■ Work request ■
Nothing but the lines below from the one holding "Give the centre" up to and including the one holding "над нею свою" should be copied, exactly and without pictures.

[Data extracted from a collection]
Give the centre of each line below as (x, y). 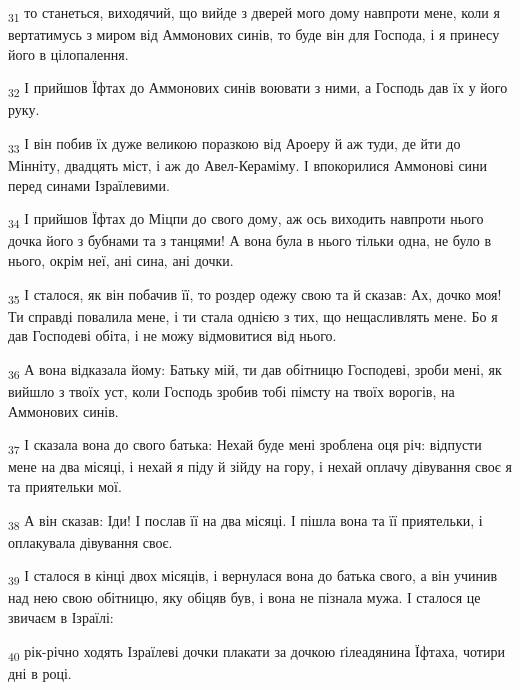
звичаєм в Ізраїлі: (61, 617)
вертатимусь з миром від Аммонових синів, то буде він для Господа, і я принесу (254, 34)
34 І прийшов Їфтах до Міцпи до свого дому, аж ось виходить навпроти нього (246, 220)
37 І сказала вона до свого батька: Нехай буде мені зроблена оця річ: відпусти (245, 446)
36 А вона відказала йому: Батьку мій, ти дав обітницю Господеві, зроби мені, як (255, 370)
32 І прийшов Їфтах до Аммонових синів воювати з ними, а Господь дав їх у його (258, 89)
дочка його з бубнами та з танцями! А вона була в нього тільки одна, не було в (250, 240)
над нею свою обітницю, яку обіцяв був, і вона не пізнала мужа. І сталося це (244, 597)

...

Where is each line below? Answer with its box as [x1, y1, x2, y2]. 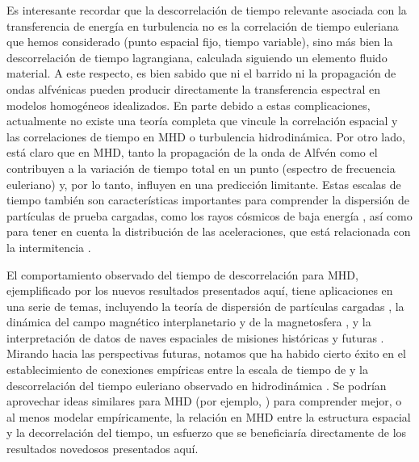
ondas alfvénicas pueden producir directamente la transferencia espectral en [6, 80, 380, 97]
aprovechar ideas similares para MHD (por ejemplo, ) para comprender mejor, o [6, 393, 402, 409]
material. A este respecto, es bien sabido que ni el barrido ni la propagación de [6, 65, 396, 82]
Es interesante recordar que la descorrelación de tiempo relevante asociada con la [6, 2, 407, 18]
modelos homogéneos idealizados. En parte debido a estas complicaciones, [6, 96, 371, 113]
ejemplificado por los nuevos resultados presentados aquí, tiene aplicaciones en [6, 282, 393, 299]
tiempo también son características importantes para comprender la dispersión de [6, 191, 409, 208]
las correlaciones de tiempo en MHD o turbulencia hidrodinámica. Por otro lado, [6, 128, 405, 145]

■ Expected answer ■
Give the centre of each line below as (x, y). 
звичаєм в Ізраїлі: (61, 617)
вертатимусь з миром від Аммонових синів, то буде він для Господа, і я принесу (254, 34)
34 І прийшов Їфтах до Міцпи до свого дому, аж ось виходить навпроти нього (246, 220)
37 І сказала вона до свого батька: Нехай буде мені зроблена оця річ: відпусти (245, 446)
36 А вона відказала йому: Батьку мій, ти дав обітницю Господеві, зроби мені, як (255, 370)
32 І прийшов Їфтах до Аммонових синів воювати з ними, а Господь дав їх у його (258, 89)
дочка його з бубнами та з танцями! А вона була в нього тільки одна, не було в (250, 240)
над нею свою обітницю, яку обіцяв був, і вона не пізнала мужа. І сталося це (244, 597)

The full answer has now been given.